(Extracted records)
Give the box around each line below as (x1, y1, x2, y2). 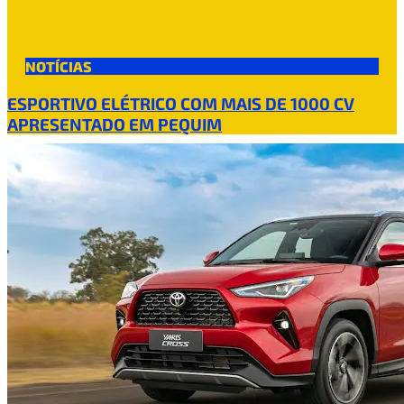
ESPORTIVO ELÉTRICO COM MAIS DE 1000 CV (7, 93, 354, 114)
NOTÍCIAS (25, 58, 92, 75)
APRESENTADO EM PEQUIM (7, 114, 222, 134)
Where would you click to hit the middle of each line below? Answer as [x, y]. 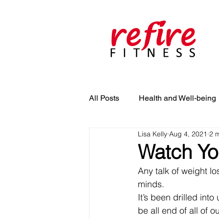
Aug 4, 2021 [188, 134]
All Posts [104, 98]
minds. [152, 184]
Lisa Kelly [153, 134]
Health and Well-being [177, 98]
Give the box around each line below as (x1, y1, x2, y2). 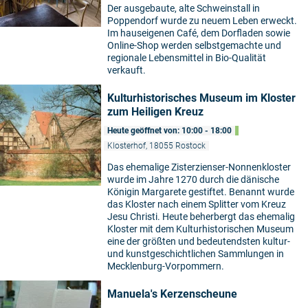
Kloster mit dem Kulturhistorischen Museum (107, 223, 294, 235)
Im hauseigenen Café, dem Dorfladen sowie (107, 27, 290, 39)
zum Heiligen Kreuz (107, 105, 203, 119)
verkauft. (107, 65, 146, 76)
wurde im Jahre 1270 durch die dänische (107, 174, 279, 186)
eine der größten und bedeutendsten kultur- (107, 236, 290, 247)
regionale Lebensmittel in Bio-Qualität (107, 52, 266, 64)
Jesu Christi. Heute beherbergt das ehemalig (107, 211, 295, 223)
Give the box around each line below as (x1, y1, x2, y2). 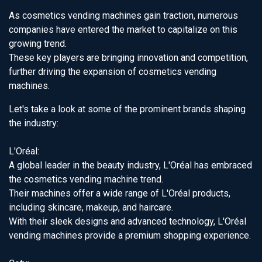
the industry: (9, 118, 58, 129)
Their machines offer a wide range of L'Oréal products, (9, 188, 230, 199)
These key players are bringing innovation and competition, (9, 52, 248, 63)
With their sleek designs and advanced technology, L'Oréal (9, 216, 246, 227)
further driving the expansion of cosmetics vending (9, 66, 216, 77)
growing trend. (9, 38, 67, 49)
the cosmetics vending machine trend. (9, 174, 163, 185)
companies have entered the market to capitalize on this (9, 24, 237, 35)
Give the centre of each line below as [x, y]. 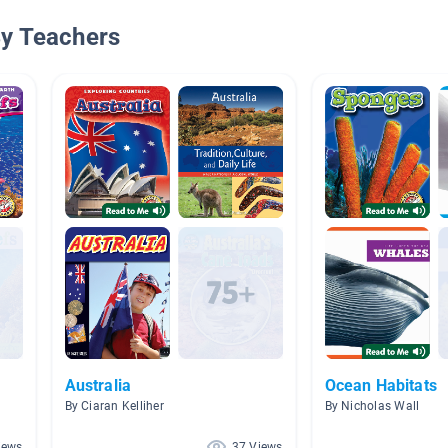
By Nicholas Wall [372, 406]
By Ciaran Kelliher [114, 406]
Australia [98, 386]
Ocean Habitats [381, 386]
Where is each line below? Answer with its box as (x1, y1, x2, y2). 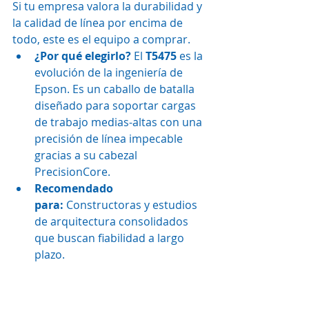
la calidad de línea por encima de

— BRIEF —
All that is wanted is the number of lines in the records that include the string "vending".

— RESULT OF THE EXERCISE —
2